Conference further notes that New Zealand decriminalised sex work in 2003. Since then, this has come to be known as the ‘New Zealand model’. The legislation recognises sex work as work, and it is therefore covered by employment law. Sex workers have the legal right to refuse any client for any reason at any point – the law treats sex workers consent as crucial

The New Zealand model has been praised by women’s rights organisations, human rights organisations, and international bodies such as the UN and the World Health Organisation as the best legal approach to protect the safety, rights, and health, of people who sell sex

There is no legal model anywhere in the world that has been shown to increase, or decrease, the number of people who sell sex

All that laws can change is whether people do sex work in dangerous conditions or in safer conditions

Conference recognises that decriminalisation is not about ‘encouraging’ sex work – it’s about the safety of people who sell sex. It also recognises that as a trade union we should be listening to the workers – to sex workers – and should not be calling for laws which put sex workers, including women and LGBT sex workers, at greater risk

Conference therefore recognises that UNISON should no longer call for the introduction of a ‘sex buyers law’

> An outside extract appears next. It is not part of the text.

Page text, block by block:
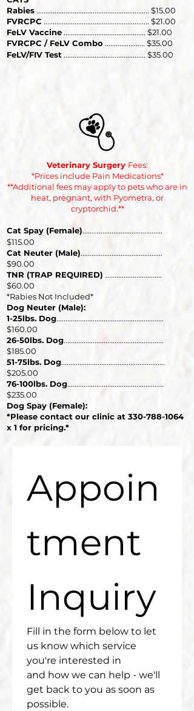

In addition, Conference notes that TUC Congress discussed sex work for the first time in 2017, when it debated a motion submitted by ASLEF and seconded by the GMB calling for the TUC to support full decriminalisation. The motion was defeated, but it has started a wider debate in the trade union movement on sex work. 

It therefore calls on the NEC to begin a dialogue with the National LGBT Committee, National Women’s Committee and other appropriate bodies within the union with a view to reviewing and advancing UNISON policy in this area.